4. Click "Register" and touch the key when prompted.
## 4. Alerting
No automated alerting is configured. Monitor via:
- `systemctl status eng-pad-server` — process health
- `journalctl -u eng-pad-server --since "1 hour ago" | grep ERROR` — errors
- Backup age: `ls -lt /srv/eng-pad-server/backups/ | head`
## 5. Incident Procedures
### Service Won't Start
1. Check logs:
```
docker logs eng-pad-server --tail 50
```
2. Common causes:
- Config file missing or invalid → fix `/srv/eng-pad-server/eng-pad-server.toml`
- TLS cert/key missing → re-copy from Let's Encrypt (see Renew TLS above)

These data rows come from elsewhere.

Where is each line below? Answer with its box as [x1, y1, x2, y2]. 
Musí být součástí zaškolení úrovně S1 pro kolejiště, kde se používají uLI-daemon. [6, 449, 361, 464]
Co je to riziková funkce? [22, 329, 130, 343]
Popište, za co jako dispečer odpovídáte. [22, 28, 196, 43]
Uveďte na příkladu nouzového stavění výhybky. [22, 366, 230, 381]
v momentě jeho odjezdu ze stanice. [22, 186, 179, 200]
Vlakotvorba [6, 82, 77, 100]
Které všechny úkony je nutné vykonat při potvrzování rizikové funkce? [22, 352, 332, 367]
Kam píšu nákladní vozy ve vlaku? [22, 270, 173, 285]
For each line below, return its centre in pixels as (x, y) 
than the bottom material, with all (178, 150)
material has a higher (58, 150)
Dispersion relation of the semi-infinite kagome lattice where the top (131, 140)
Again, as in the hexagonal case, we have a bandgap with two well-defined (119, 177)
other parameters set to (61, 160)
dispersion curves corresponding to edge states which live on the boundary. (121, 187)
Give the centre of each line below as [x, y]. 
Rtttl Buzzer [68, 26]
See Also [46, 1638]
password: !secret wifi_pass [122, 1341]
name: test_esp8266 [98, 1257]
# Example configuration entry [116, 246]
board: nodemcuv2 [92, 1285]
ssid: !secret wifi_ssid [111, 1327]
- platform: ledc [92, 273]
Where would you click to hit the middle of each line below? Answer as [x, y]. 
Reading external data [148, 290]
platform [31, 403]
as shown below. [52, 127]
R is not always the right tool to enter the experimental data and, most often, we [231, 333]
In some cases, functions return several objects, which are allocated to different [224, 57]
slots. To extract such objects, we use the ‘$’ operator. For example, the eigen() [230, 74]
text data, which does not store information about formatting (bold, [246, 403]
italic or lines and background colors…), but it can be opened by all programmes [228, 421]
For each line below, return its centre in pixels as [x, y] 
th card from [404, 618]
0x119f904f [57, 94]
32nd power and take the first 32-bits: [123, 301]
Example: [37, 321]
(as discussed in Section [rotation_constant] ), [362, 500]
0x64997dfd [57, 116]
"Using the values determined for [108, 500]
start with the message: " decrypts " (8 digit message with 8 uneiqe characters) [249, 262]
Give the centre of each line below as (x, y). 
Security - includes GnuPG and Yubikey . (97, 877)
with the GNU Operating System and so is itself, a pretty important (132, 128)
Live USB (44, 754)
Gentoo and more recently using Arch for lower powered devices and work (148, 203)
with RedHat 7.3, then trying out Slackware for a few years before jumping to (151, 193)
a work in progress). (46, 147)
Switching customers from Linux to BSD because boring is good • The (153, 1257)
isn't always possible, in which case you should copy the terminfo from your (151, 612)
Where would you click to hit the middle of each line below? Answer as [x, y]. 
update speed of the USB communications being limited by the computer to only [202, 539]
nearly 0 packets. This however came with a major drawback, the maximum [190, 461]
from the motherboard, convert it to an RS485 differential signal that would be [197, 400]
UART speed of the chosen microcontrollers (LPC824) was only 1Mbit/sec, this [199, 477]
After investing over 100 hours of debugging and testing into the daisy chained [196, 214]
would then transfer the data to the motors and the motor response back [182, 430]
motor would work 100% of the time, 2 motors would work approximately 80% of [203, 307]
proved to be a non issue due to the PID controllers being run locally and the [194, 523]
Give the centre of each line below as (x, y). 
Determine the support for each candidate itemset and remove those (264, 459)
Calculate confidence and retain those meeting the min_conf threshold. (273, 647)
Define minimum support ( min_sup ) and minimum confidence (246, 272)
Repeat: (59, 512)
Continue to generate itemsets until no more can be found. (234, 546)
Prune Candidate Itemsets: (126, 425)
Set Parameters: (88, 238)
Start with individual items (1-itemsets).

- Port already in use → `ss -tlnp | grep -E '8443|9443|8090'`
- Database locked → check for zombie processes: `fuser /srv/eng-pad-server/eng-pad-server.db`
### Database Corruption
1. Stop the service:
```
systemctl stop eng-pad-server
```
2. Check integrity:
```
sqlite3 /srv/eng-pad-server/eng-pad-server.db "PRAGMA integrity_check"
```
3. If corrupted, restore from backup:
```
cp /srv/eng-pad-server/backups/eng-pad-server-LATEST.db /srv/eng-pad-server/eng-pad-server.db
chown engpad:engpad /srv/eng-pad-server/eng-pad-server.db
```
4. Restart:
```
systemctl start eng-pad-server
```
### Certificate Expiry
1. Check expiry:
```
openssl x509 -in /srv/eng-pad-server/certs/cert.pem -noout -dates
```
2. Regenerate or renew the certificate.
3. Restart the service (picks up new certs on start).
### Disk Full
1. Check disk usage:
```
df -h /srv/eng-pad-server/
du -sh /srv/eng-pad-server/*
```
2. Prune old backups:
```
ls -t /srv/eng-pad-server/backups/ | tail -n +8 | xargs -I{} rm /srv/eng-pad-server/backups/{}
```
3. Compact the database:
```
sqlite3 /srv/eng-pad-server/eng-pad-server.db "VACUUM"
```
### Sync Fails from Android App
1. Verify server is reachable from the device's network.
2. Check gRPC port is open: `ss -tlnp | grep 9443`
3. Check TLS cert is valid and trusted by the device.
4. Check credentials: verify the user exists via `eng-pad-server status`.
5. Check server logs for auth failures: `journalctl -u eng-pad-server | grep UNAUTHENTICATED`
## 6. Escalation
If the runbook doesn't resolve the issue:
1. Check ARCHITECTURE.md for system design context.
2. Check AUDIT.md for known security considerations.
3. Review recent commits for changes that may have introduced the issue.